The consultancy said that carriers are in for fairly steep price reductions immediately after CNY as its World Container Index (WCI) is expected to be on a par with 2016 (year of the Monkey), when after a reasonable pre-CNY boost of 24%, rates crashed by 41% afterwards.
Spot prices on the key East-West corridors have usually increased during the lead up to Chinese New Year (CNY), which lands in and around the end of January/mid-February.
As of February 8 the composite benchmark rate for the WCI that covers eight major East-West trades, was USD 1,512 per 40ft container, a rise of 25% on the year-end 2017 figure six weeks prior. Similar increases were seen in both of the previous two years’ six-weeks out from CNY.
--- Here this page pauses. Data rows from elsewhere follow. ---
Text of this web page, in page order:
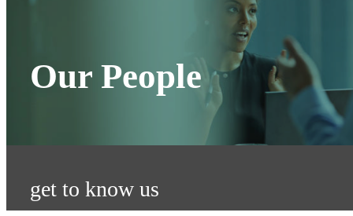
Our People
get to know us
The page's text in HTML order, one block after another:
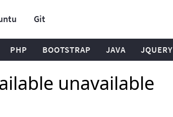
Git
PHP BOOTSTRAP JAVA JQUERY
unavailable
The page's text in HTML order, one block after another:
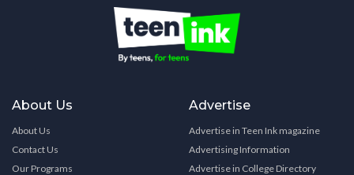
About Us
About Us
Contact Us
Our Programs
Advertise
Advertise in Teen Ink magazine
Advertising Information
Advertise in College Directory
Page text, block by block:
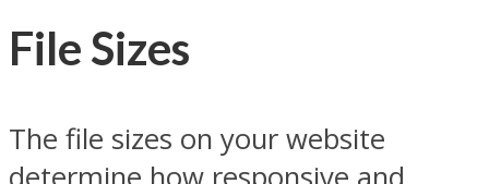
File Sizes
The file sizes on your website
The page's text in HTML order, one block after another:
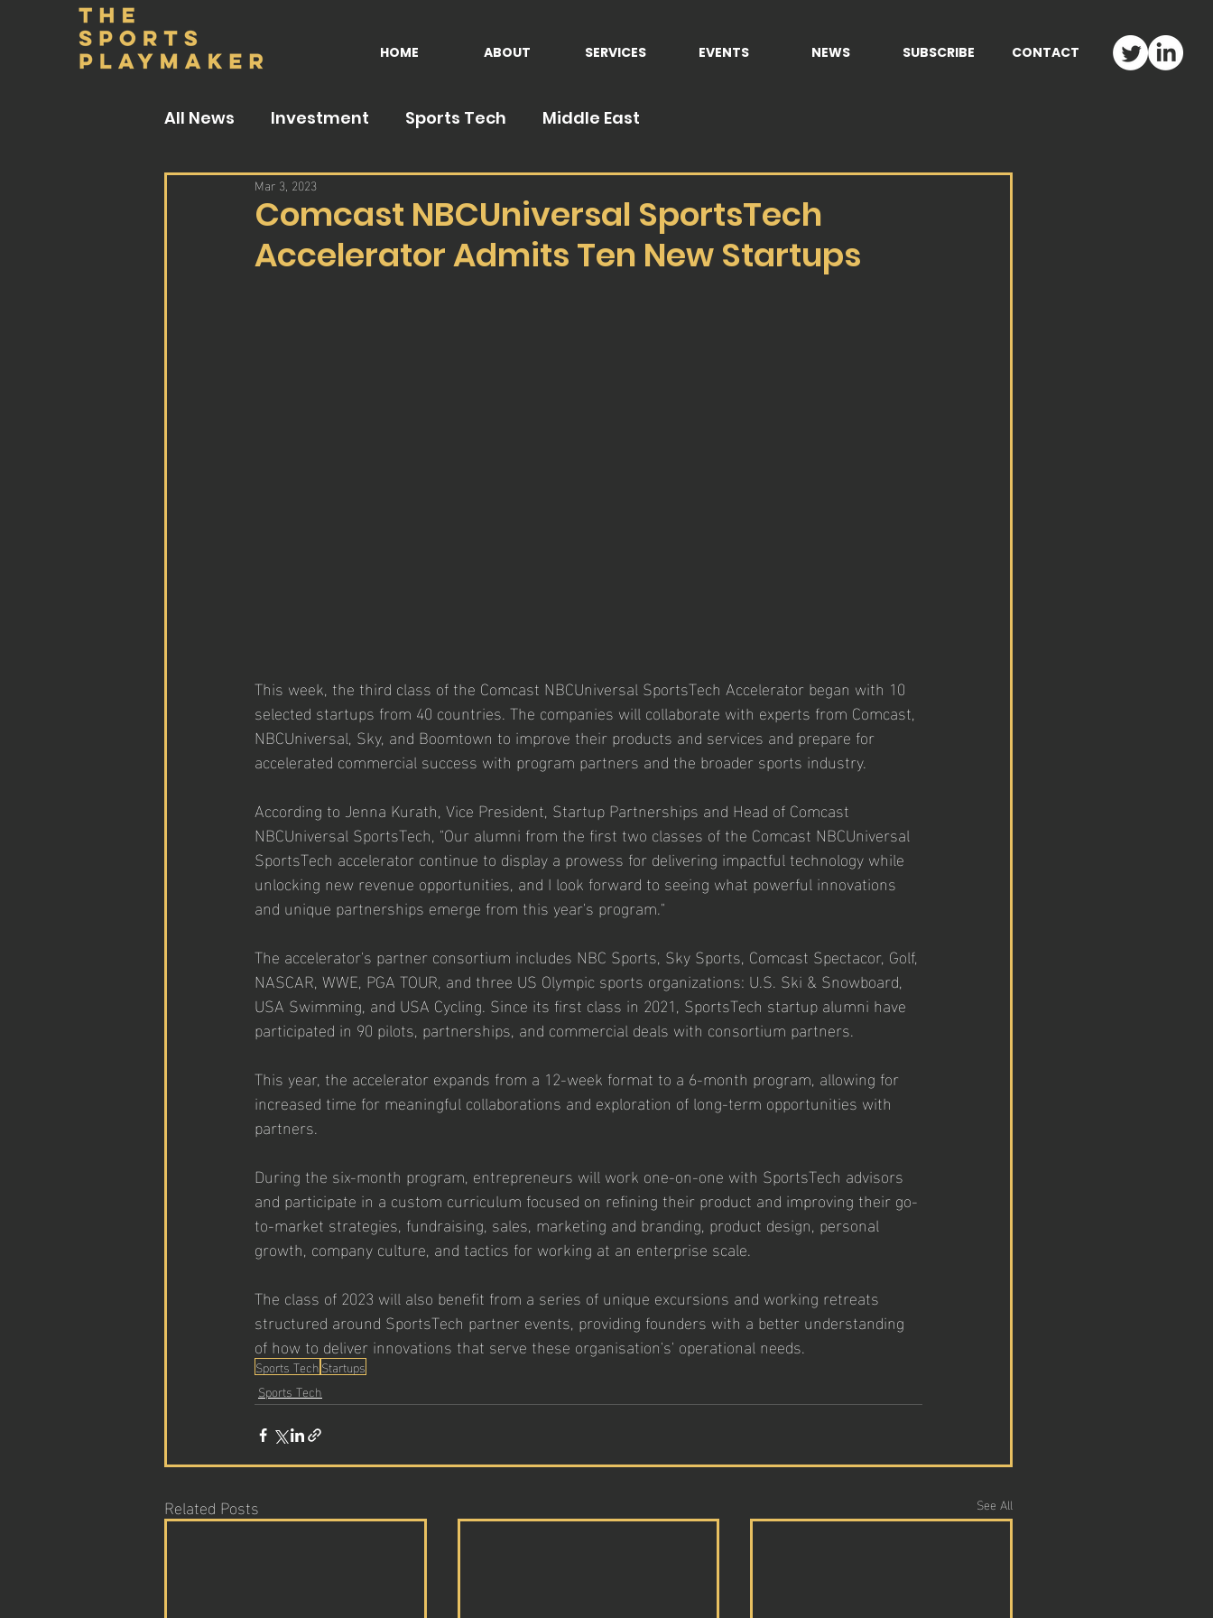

While there is a lot of potential new tonnage due in 2018 (some 2 million TEU after slippage from last year), the carriers are expected to suppress their impact with more deferrals, scrapping and if necessary by reactivating the idle fleet, which is now below 2%.
Moreover, void sailings will remain a key part of the arsenal to prevent trade load factors falling precipitously in any given month.
Last year brought some respite for carriers as the pre-CNY gains exceeded the post-CNY lull, which meant that the prevailing rates six weeks after CNY was around USD 100 higher than it had been six weeks prior to the festivities, giving a reasonably stable platform for contract negotiations.